Fort Worth

Court of Appeals Grants Emergency Relief for Baby on Life Support; Texas AG

This comes just one day after a judge gave the hospital the green light to remove Tinslee Lewis from life support against her family's wishes

Trinity Lewis

On Friday night, Texas Attorney General Ken Paxton tweeted that the Fort Worth Court of Appeals has granted baby Tinslee Lewis emergency relief while the legal issue is being resolved.

The emergency relief will prevent the hospital from removing life-sustaining care while the appeal is ongoing.

This comes just one day after a judge gave Cook Children's hospital the green light to remove Tinslee from life support despite her family's protest.

Joe Nixon, the attorney representing the family of Tinslee Lewis, said the child's mother Trinity Lewis was disappointed in the decision.

"She wants her baby to live," Nixon said. "We believe that under the United States and Texas Constitution that it is Trinity’s decision and not the hospital’s."

On Friday, Texas Governor Greg Abbott and Texas Attorney General Ken Paxton sent a letter to the Second Court of Appeals, in support of the emergency relief.

Lewis has not left the hospital since her premature birth and has been on a ventilator since she went into respiratory arrest in July, according to hospital staff.

The child suffers from a heart defect and has undergone three open-heart surgeries. She also has chronic lung disease and severe chronic high blood pressure, and the hospital has argued that doctors believe she is suffering.

Wini King, a spokesperson for Cook Children's, said Lewis' case was emotional and difficult for everyone involved, including the medical staff taking care of her.

"But I’m going to be quite honest with you, at some point…Tinslee is going to make a choice. Her little body is so tired, and she’s been through so much," King told reporters Thursday. "What she’s showing us is that she’s suffering. She is in pain. She is sedated. She is paralyzed. She can’t move and we’re trying to keep her as quiet as we can so that she doesn’t get any worse. We’re doing things to her. Not for her."

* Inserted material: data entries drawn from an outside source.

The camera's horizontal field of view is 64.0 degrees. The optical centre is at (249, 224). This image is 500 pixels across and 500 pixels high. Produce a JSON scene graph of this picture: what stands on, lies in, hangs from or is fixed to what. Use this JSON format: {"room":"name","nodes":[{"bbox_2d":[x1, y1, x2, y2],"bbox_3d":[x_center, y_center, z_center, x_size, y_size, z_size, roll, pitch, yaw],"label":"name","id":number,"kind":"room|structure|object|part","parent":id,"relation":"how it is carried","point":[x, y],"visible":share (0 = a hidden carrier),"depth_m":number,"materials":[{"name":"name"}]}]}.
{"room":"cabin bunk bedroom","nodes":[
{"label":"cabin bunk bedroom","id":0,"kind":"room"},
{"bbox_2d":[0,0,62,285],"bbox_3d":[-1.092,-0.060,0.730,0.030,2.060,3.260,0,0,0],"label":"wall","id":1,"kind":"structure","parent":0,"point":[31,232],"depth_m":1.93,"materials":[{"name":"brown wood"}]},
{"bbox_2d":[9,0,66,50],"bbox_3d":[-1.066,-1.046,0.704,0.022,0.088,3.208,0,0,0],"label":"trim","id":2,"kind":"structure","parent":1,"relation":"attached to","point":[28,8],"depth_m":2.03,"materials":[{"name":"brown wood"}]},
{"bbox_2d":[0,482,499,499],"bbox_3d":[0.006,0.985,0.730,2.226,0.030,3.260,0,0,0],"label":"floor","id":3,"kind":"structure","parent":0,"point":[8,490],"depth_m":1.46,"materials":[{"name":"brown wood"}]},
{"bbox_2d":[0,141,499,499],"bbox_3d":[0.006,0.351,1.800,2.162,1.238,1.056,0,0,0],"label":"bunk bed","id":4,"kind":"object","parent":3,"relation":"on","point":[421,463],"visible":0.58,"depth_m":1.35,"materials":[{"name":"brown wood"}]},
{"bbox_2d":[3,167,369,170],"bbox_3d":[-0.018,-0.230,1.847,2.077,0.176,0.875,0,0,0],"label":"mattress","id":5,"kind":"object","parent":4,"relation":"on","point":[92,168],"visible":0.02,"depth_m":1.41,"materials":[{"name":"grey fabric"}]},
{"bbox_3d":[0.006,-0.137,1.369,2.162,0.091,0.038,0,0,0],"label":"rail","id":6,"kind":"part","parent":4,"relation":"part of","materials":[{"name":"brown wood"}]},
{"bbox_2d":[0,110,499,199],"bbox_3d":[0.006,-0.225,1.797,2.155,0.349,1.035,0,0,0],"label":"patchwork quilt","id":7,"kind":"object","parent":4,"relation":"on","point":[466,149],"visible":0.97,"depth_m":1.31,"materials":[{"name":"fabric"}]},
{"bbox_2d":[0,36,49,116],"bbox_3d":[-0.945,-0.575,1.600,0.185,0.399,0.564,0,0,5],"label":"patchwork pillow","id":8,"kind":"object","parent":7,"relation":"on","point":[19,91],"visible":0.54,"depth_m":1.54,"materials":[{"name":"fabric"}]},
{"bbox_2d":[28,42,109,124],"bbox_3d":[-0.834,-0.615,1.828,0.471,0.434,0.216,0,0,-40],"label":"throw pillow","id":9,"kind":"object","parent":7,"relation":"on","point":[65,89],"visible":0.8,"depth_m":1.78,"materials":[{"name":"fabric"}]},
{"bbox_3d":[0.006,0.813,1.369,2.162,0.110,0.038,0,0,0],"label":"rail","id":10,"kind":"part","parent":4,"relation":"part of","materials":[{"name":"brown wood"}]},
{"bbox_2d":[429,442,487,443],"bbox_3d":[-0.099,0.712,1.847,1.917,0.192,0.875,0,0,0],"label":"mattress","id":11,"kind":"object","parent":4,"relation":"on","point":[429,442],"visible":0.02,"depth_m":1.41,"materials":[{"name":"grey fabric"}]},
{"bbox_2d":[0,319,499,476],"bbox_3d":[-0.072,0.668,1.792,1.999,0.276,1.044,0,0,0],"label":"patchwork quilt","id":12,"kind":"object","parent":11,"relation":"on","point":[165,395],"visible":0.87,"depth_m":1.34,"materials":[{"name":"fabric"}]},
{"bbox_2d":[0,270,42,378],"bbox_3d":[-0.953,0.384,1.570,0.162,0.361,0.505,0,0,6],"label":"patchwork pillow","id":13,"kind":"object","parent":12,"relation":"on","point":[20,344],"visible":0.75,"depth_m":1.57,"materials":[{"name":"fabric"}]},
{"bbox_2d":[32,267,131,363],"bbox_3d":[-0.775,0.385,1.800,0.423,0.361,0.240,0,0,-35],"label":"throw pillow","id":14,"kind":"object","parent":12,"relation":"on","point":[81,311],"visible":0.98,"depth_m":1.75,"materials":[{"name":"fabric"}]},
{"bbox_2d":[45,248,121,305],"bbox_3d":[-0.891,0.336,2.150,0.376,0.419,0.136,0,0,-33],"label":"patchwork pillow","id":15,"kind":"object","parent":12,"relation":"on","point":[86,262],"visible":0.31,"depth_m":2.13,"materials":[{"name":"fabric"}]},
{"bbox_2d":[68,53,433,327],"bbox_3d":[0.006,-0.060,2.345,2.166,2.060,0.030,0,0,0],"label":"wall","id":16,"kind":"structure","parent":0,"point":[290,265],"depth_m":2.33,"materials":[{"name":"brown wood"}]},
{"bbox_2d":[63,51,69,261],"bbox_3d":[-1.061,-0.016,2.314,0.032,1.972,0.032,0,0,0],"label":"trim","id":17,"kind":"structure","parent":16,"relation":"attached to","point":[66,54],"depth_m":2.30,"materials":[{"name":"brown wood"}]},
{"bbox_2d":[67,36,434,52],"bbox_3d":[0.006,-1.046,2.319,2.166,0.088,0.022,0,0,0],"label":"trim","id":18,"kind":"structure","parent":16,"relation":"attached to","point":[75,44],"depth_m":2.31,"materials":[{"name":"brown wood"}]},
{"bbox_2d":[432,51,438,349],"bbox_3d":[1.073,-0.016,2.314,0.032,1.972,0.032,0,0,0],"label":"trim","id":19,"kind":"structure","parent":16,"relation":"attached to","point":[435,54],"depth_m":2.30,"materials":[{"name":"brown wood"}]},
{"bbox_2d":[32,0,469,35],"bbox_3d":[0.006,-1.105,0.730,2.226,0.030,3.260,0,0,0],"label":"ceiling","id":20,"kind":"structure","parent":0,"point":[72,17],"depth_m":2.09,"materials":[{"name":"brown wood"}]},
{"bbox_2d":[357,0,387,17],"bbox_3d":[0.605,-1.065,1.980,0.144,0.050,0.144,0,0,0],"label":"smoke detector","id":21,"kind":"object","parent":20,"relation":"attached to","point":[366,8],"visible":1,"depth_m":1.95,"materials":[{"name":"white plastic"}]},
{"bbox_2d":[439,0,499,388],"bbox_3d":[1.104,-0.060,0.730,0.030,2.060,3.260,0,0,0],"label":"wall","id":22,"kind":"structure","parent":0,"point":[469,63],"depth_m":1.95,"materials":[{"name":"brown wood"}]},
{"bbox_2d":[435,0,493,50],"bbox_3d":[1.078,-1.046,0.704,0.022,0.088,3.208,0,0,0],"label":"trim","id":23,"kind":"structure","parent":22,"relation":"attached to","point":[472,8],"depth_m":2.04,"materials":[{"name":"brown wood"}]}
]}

The hospital will honor their agreement with Lewis' family and allow them to continue to search for another medical over the next seven days, but they will not make any 'sudden' or 'out of the blue' decisions, King said.

The Cook Children’s staff had planned to remove Tinslee from life support in early November, after invoking Texas' "10-day rule," which can be employed when a family disagrees with doctors who say life-sustaining treatment should be stopped. The law stipulates if the hospital's ethics committee agrees with doctors, treatment can be withdrawn after 10 days if a new provider cannot be found to take the patient.